In applications such as personal assistants, large language models (LLMs) must consider the user’s personal information and preferences. However, LLMs lack the inherent ability to learn from user interactions. This paper explores capturing personal information from user prompts using ontology and knowledge-graph approaches. We use a subset of the KNOW ontology, which models personal information, to train the language model on these concepts. We then evaluate the success of knowledge capture using a specially constructed dataset. Our code and datasets are publicly available at https://github.com/HaltiaAI/paper-PTODSKC

1. Introduction

Currently, many generative artificial intelligence (AI) applications, particularly personal assistants, strive to offer users personalized experiences. To achieve this, AI applications must learn personal information and preferences from user interactions (knowledge capture) and use this learned knowledge in future conversations (knowledge utilization). Implementing this fundamental personal AI approach depends on addressing several complex sub-problems, such as discerning which user prompt information is personal, extracting it, determining whether the extracted information is duplicate, and figuring out its association with other personal data.
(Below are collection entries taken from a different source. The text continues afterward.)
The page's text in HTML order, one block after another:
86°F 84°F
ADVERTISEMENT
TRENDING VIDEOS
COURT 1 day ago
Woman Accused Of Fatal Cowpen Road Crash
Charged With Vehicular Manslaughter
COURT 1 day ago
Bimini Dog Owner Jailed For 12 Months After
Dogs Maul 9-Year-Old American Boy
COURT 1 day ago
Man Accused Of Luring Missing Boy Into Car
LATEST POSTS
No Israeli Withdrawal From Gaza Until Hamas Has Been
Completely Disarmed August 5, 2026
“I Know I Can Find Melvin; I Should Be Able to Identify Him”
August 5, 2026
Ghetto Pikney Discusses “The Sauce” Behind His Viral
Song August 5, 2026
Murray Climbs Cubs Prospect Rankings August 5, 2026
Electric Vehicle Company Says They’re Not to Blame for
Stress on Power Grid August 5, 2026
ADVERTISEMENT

These challenges have been the focus of extensive research within the AI field for many years. However, the emergence of neuro-symbolic approaches through the collaboration between large language models (LLMs) and symbolic AI has provided researchers with new perspectives 1 2 3 4. LLMs’ capabilities in natural language processing can be integrated with the representational and factual reasoning abilities of knowledge graphs, enhanced by the structure, rules, and inference mechanisms offered by an ontology. For targeted personal AI applications, this ontology approach presents several benefits:

  • Ontology schemas enable language models to determine which personal information will be captured and how it will be associated with other captured knowledge.
  • Ontology rules can help identify inconsistencies in the captured knowledge, allowing for validation before storage.
  • Ontology relationships allow the extraction of implicit information from captured knowledge, effectively enabling automatic inference that expands the knowledge graph.
  • A robust, personalized knowledge graph forms a reliable foundation for facilitating personalized interactions with the application through language models.
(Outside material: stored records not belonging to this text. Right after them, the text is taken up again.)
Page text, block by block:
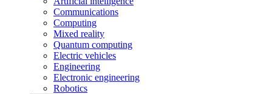
Communications
Computing
Mixed reality
Quantum computing
Electric vehicles
Engineering
Electronic engineering
Robotics
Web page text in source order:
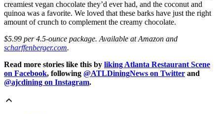
creamiest vegan chocolate they’d ever had, and the coconut and
quinoa was a favorite. We loved that these barks have just the right
amount of crunch to complement the creamy chocolate.
$5.99 per 4.5-ounce package. Available at Amazon and
scharffenberger.com.
Read more stories like this by liking Atlanta Restaurant Scene
on Facebook, following @ATLDiningNews on Twitter and
@ajcdining on Instagram.
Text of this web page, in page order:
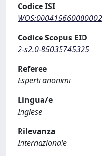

In this paper, we address a specific aspect of the AI personalization challenge by focusing on prompt-time, ontologydriven symbolic knowledge capture using language models. We explore the extraction from user prompts of subject-predicate-object triples that conform to a specified ontology. We have investigated various methods to enable the underlying language model to comprehend a pre-defined ontology, ensuring effective symbolic knowledge capture. By utilizing a specially designed dataset, we evaluate the effectiveness of these methods, emphasizing their strengths and identifying potential areas for improvement.

The structure of this paper is as follows: Section 2 discusses in-context learning and fine-tuning approaches for ontology-driven symbolic knowledge capture and focuses on the details of the fine-tuning approach. Section 3 describes the experimental setup by presenting the development framework, the language model selection, and the ontology and dataset creation process. Section 4 outlines our performance evaluation framework and the test results. Finally, Section 5 concludes the paper and suggests future directions.

2. Ontology-Driven Symbolic Knowledge Capture

In the literature, language models have demonstrated their capability to transform unstructured text into a knowledge graph 5 6 7 8 9. However, the process of populating a knowledge graph from user prompts in alignment with a pre-defined ontology has been explored only marginally 10 11 12 13 14. Research typically centers on in-context learning, which heavily relies on prompt engineering. A significant limitation of this approach is the requirement to incorporate the entire custom ontology into the prompt. This necessity not only slows down the knowledge capture process, because of the high token overhead but also restricts the use of larger ontologies due to the constraint on context-window length. Given these constraints, in-context learning methods do not provide a scalable solution for ontology-driven symbolic knowledge capture.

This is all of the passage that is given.